Relying heavily on the law laid down in Suraj Lamp & Industries v. State of Haryana (2012) 1 SCC 656, the Supreme Court ruled:

“An agreement to sell does not confer any rights nor does it vest any interest into the party... In the absence of a deed of conveyance (duly stamped and registered), no right, title or interest in an immovable property can be transferred.”

The Court also cited Rambhau Namdeo Gajre v. Narayan Bapuji Dhotra to clarify that Section 53-A of the Transfer of Property Act only offers limited protection of possession—it does not transfer ownership or rights enforceable against third parties.

“Widow Could Only Sell Her Own Share – Sale of Entire Property Posthumously Was Illegal”: Apex Court Applies Nemo Dat Principle

After holding that the entire estate of Chand Khan at the time of his death qualified as matruka, the Supreme Court turned to the division of shares under Muslim personal law. It cited the Quran (Chapter IV, Verse 12) and Mulla’s Principles of Mahomedan Law to affirm that:

“The wife being a sharer is entitled to 1/4th share if there are no children, and the brother, as a residuary heir, is entitled to the remaining 3/4th.”

The widow’s sale of the property after her husband’s death was declared invalid beyond her share. The Court applied the principle:

“Nemo dat quod non habet – No one can transfer a better title onto another than what they themselves have.”

Accordingly, the widow had no legal authority to execute a sale deed for the entire property, and such sale could only bind her 1/4th share.

“Matruka Is the Total Estate – Not Just What Survives Sale Attempts”: SC Clarifies the Definition in Muslim Law

In defining matruka, the Court quoted from Jamil Ahmad v. Vth ADJ, Moradabad and Trinity Infraventures Ltd. v. M.S. Murthy, stating:

“The property (both movable and immovable) left by a deceased Muslim is called matruka... An agreement to sell cannot divest this character.”

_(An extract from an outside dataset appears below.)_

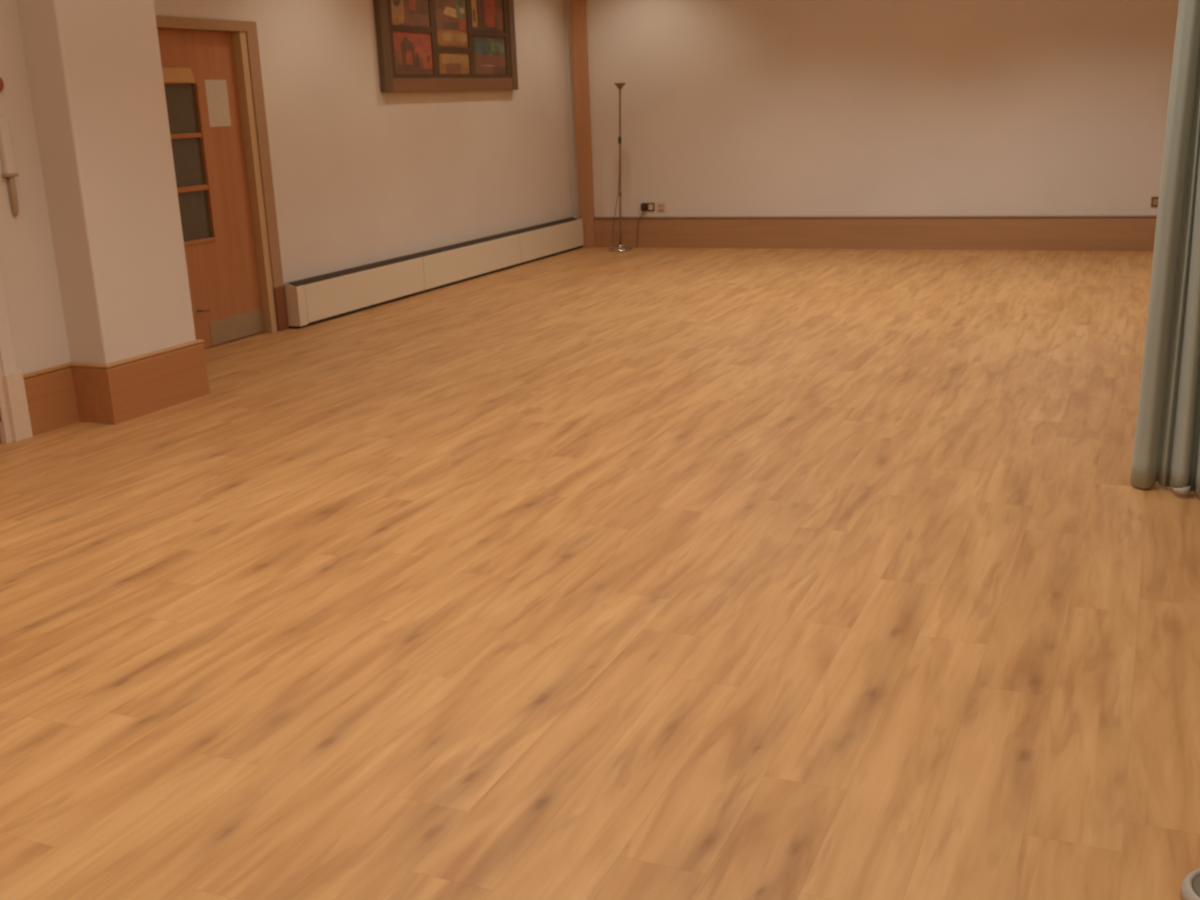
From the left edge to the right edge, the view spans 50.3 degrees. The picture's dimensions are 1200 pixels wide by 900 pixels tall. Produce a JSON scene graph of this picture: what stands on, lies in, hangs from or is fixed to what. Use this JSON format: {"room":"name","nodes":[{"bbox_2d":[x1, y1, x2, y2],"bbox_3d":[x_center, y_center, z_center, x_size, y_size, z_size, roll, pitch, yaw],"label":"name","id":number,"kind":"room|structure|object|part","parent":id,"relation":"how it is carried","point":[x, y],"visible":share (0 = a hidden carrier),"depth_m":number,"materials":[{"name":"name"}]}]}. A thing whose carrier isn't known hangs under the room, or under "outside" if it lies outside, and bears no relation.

The Bench also referred to Platt’s Urdu Dictionary and Rekhta to establish that matruka means “property left by a deceased person,” reinforcing that ownership continues until valid transfer by sale deed.

“Courts Must Pay Utmost Care to Translation of Judgments”: SC Rebukes Poor Translation in Trial Court Record

Before concluding, the Supreme Court expressed concern over the poor translation of the trial court’s judgment into English, stating:

“In matters of law, words are of indispensable importance. Each word, every comma has an impact on the overall understanding of the matter. Due care has to be taken to ensure that the true meaning and spirit of the words in the original language are translated into English.”

It cited its earlier observation in Chairman Managing Committee v. Bhaveshkumar Manubhai Parakhia (March 2025) to reinforce this warning.

The Supreme Court dismissed the appeals filed by Zoharbee and others, affirmed the findings of the First Appellate Court and the High Court, and restored the entitlement of the deceased’s brother to 3/4th of the estate. It emphasized the need for strict adherence to Muslim inheritance laws and reaffirmed that property can only be transferred by a registered conveyance, not by informal or incomplete transactions.